- Instructions for the task -
Copy the following data exactly and drop the pictures.

- Input for this task -
[Start of Attachment]

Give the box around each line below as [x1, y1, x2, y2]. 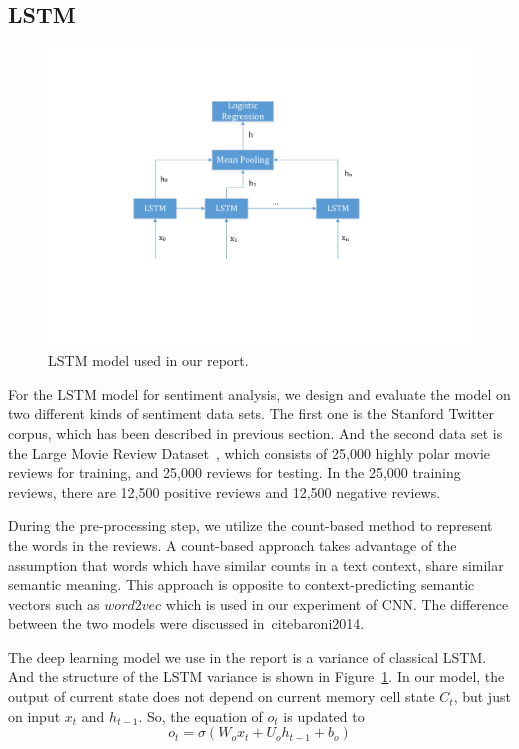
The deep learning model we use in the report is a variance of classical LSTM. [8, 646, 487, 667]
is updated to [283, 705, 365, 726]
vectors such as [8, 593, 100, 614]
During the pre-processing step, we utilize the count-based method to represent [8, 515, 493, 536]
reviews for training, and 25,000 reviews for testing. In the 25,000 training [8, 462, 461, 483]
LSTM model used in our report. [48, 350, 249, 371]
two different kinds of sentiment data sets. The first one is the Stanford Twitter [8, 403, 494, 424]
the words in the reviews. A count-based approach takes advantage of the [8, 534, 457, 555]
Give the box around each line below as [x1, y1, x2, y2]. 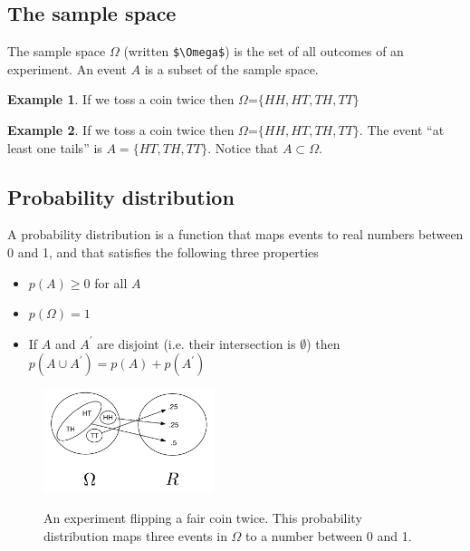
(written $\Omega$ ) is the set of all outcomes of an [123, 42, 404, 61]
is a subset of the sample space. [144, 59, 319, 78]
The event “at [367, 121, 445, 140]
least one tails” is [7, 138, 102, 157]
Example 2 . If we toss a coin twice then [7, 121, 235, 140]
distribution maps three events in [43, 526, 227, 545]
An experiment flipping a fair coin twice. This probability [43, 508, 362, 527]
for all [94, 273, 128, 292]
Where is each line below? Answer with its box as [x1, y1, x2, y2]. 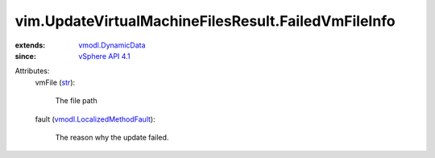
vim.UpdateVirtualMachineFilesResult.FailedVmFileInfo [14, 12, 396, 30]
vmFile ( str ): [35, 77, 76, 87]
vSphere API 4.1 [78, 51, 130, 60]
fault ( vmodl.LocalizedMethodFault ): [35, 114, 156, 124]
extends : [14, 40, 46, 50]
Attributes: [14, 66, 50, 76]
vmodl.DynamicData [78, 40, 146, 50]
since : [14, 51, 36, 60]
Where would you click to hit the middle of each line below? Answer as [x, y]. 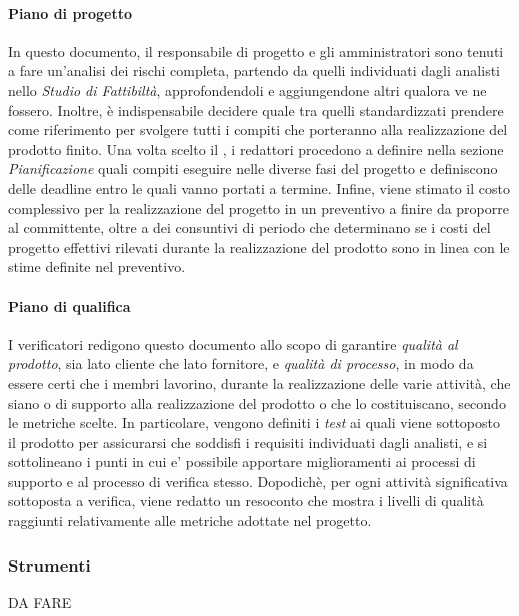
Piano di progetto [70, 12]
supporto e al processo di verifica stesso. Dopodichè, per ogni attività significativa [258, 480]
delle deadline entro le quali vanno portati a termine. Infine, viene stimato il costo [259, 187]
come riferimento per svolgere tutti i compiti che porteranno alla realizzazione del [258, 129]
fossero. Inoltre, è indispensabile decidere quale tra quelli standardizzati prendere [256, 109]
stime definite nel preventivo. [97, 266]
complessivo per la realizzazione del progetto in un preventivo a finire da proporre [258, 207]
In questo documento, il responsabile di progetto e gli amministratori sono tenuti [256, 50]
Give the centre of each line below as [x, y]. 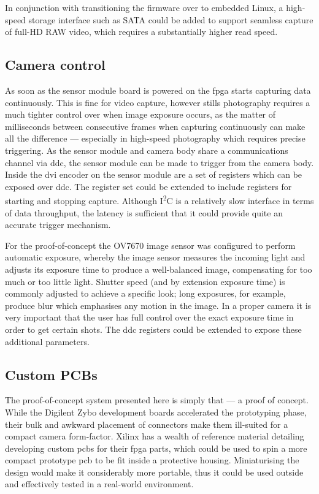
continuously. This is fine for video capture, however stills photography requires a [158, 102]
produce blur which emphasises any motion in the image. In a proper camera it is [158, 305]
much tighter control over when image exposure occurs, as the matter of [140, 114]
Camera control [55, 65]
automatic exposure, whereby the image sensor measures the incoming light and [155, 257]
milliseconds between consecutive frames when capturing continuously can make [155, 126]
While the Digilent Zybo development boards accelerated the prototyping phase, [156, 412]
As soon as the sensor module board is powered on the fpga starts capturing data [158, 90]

[End of Attachment]

- Reply to the exercise -
Give the box around each line below as [x1, y1, x2, y2]. 
The deep learning model we use in the report is a variance of classical LSTM. [8, 646, 487, 667]
is updated to [283, 705, 365, 726]
vectors such as [8, 593, 100, 614]
During the pre-processing step, we utilize the count-based method to represent [8, 515, 493, 536]
reviews for training, and 25,000 reviews for testing. In the 25,000 training [8, 462, 461, 483]
LSTM model used in our report. [48, 350, 249, 371]
two different kinds of sentiment data sets. The first one is the Stanford Twitter [8, 403, 494, 424]
the words in the reviews. A count-based approach takes advantage of the [8, 534, 457, 555]
Give the box around each line below as [x1, y1, x2, y2]. 
(written $\Omega$ ) is the set of all outcomes of an [123, 42, 404, 61]
is a subset of the sample space. [144, 59, 319, 78]
The event “at [367, 121, 445, 140]
least one tails” is [7, 138, 102, 157]
Example 2 . If we toss a coin twice then [7, 121, 235, 140]
distribution maps three events in [43, 526, 227, 545]
An experiment flipping a fair coin twice. This probability [43, 508, 362, 527]
for all [94, 273, 128, 292]
Where is each line below? Answer with its box as [x1, y1, x2, y2]. 
vim.UpdateVirtualMachineFilesResult.FailedVmFileInfo [14, 12, 396, 30]
vmFile ( str ): [35, 77, 76, 87]
vSphere API 4.1 [78, 51, 130, 60]
fault ( vmodl.LocalizedMethodFault ): [35, 114, 156, 124]
extends : [14, 40, 46, 50]
Attributes: [14, 66, 50, 76]
vmodl.DynamicData [78, 40, 146, 50]
since : [14, 51, 36, 60]
Where would you click to hit the middle of each line below? Answer as [x, y]. 
Piano di progetto [70, 12]
supporto e al processo di verifica stesso. Dopodichè, per ogni attività significativa [258, 480]
delle deadline entro le quali vanno portati a termine. Infine, viene stimato il costo [259, 187]
come riferimento per svolgere tutti i compiti che porteranno alla realizzazione del [258, 129]
fossero. Inoltre, è indispensabile decidere quale tra quelli standardizzati prendere [256, 109]
stime definite nel preventivo. [97, 266]
complessivo per la realizzazione del progetto in un preventivo a finire da proporre [258, 207]
In questo documento, il responsabile di progetto e gli amministratori sono tenuti [256, 50]
Give the centre of each line below as [x, y]. 
continuously. This is fine for video capture, however stills photography requires a [158, 102]
produce blur which emphasises any motion in the image. In a proper camera it is [158, 305]
much tighter control over when image exposure occurs, as the matter of [140, 114]
Camera control [55, 65]
automatic exposure, whereby the image sensor measures the incoming light and [155, 257]
milliseconds between consecutive frames when capturing continuously can make [155, 126]
While the Digilent Zybo development boards accelerated the prototyping phase, [156, 412]
As soon as the sensor module board is powered on the fpga starts capturing data [158, 90]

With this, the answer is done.